API incidents

2024-07-09 - Outage of Plant.id API

Between 15:30 and 15:45 (UTC) our APIs experienced outage due to problems with messaging service.

2024-07-09 15:45 [fixed] Developers fixed the issue.

2024-07-09 15:30 Still experiencing issues with our RabbitMQ cluster. We "lost" around 2000 identifications.


2024-07-06 - Outage of Plant.id API

Between 15:05 and 15:30 (UTC) our APIs experienced outage due to problems with messaging service.

2024-07-06 15:30 [fixed] Developers fixed the issue.

2024-07-06 15:05 [investigating] RabbitMQ cluster lost message queue reserved for plant.id, preventing all identifications from reaching our models.
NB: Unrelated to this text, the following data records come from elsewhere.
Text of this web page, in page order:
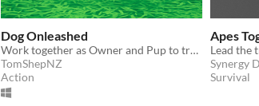
Dog Onleashed
Work together as Owner and Pup to traverse the busy streets.
TomShepNZ
Action
Apes
Lead the
Synergy
Survival
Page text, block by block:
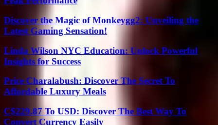
Discover the Magic of Monkeygg2: Unveiling the
Latest Gaming Sensation!
Linda Wilson NYC Education: Unlock Powerful
Insights for Success
Price Charalabush: Discover The Secret To
Affordable Luxury Meals
C$229.87 To USD: Discover The Best Way To
Convert Currency Easily
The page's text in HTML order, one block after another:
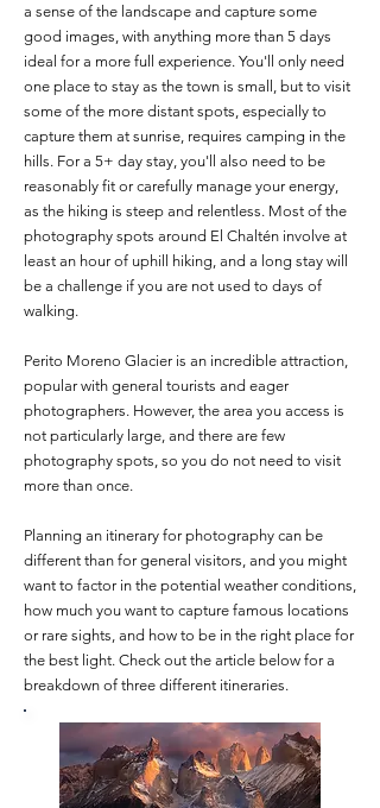
a sense of the landscape and capture some
good images, with anything more than 5 days
ideal for a more full experience. You'll only need
one place to stay as the town is small, but to visit
some of the more distant spots, especially to
capture them at sunrise, requires camping in the
hills. For a 5+ day stay, you'll also need to be
reasonably fit or carefully manage your energy,
as the hiking is steep and relentless. Most of the
photography spots around El Chaltén involve at
least an hour of uphill hiking, and a long stay will
be a challenge if you are not used to days of
walking.
Perito Moreno Glacier is an incredible attraction,
popular with general tourists and eager
photographers. However, the area you access is
not particularly large, and there are few
photography spots, so you do not need to visit
more than once.
Planning an itinerary for photography can be
different than for general visitors, and you might
want to factor in the potential weather conditions,
how much you want to capture famous locations
or rare sights, and how to be in the right place for
the best light. Check out the article below for a
breakdown of three different itineraries.
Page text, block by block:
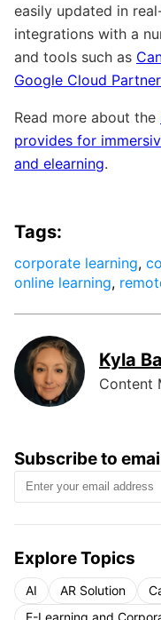
easily updated in
integrations with a
and tools such as
Google Cloud Partner
Read more about the
provides for
and elearning.
Subscribe to
Explore Topics
AI AR Solution
E-Learning and
Tags:
corporate learning,
online learning,
Kyla
Content
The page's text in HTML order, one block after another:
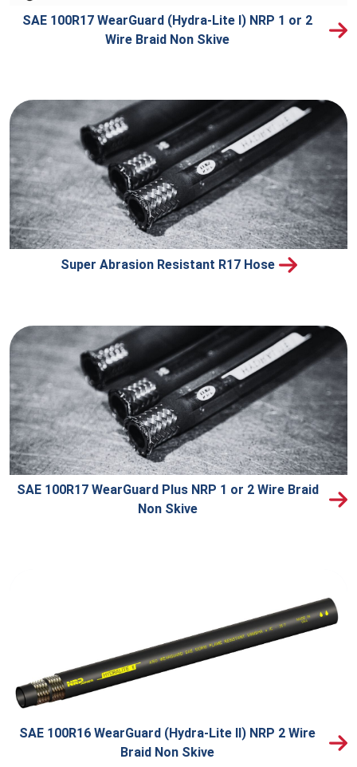
SAE 100R17 WearGuard (Hydra-Lite I) NRP 1 or 2
Wire Braid Non Skive
Super Abrasion Resistant R17 Hose
SAE 100R17 WearGuard Plus NRP 1 or 2 Wire Braid
Non Skive
SAE 100R16 WearGuard (Hydra-Lite II) NRP 2 Wire
Braid Non Skive

We "lost" around 3000 identifications.


2024-07-03 - Outage of Kindwise APIs

Between 12:47 and 13:46 our APIs experienced outage due to problems with messaging service.

2024-07-03 13:46:31 [fixed] Developers fixed the issue.

2024-07-03 12:50:25 [investigating] RabbitMQ cluster is not available, preventing all identifications from reaching our models.


2024-03-17 - Outage of Plant.id API

2024-03-17 14:03:31 [investigating] Plant.id API is down a few minutes (since 13:42:55 (UTC)) We are investigating the cause.

2024-03-17 14:45 [fixed] Developers fixed the issue.

2024-03-18 13:50 [analysis] The casue was a combination of three factors. First was an CPU inefficient dump of analytical data into analytics database casuing a delay in processing of the identification. The second factor was a flaw in design of internal transaction system which started a feedback loop. Third factor was processes limit on webserver was configured too low.

Two of the mentioned factors were already fixed today. We are planning to tackle the last one until the end of this week. We are also considering adding more CPU cores to the affected machine.


2023-11-24 - Outage of "similar images" functionality

2022-11-24 15:16 [fixed] The issue have been fixed. The outage took approximately 4 hours. We will cover this part of the response with integration tests to mitigate the issue in the future.

2022-11-24 14:53 [investigating] A few minutes ago we received a report that similar images from plant health assessment service are not available in API responses. We confirm this report and are currently in the process of investigation of the cause.


2023-08-09 - Plant.id API outage

2022-08-09 12:15 [resolved] Connectivty is stable again and all services are working correctly.

2022-08-09 11:25 [update] Cause of outage is networking problem of cloud service provider (incident report).

2023-08-09 10:30 [investigating] We are experiencing connectivity issues to DB and our model workers. Most of the identifications are rejected or fail.


2023-05-21 - Slow identification for 0.05% of traffic

2023-05-26 10:01 [investigating] On of our GPU workers sometimes mysteriously freezes a causes a tiny amount of traffic to be inefficiently requeued causing some requests to take much slower than we are used to (sometimes even a minute or two).

Note: The new efficient requeueing system is already developed and we are planning to release it during the summer.


2022-07-07 - Plant.id API outage

2022-07-07 11:18 [update] We switched back to the boosted database and turned on additional notifications to prevent this issue in the future.

2022-07-07 11:04 [resolved] We switched to the recovery database. Plant.id is working again.

2022-07-07 10:20 [update] We are increasing the database space and creating a new recovery database.

2022-07-07 10:01 [investigating] Our database ran out of storage space and switched to the read-only mode. Identification stopped working.


2021-08-19 - Plant.id API outage

2021-08-19 6:09 [resolved] The migration took almost 2 hours.

2021-08-19 4:10 [investigating] Our database node stopped responding. The traffic could not be automatically routed to a dedicated secondary node for reasons we are still investigating. Our Engineering team immediately contacted the cloud provider. We decided to migrate DB to another cluster.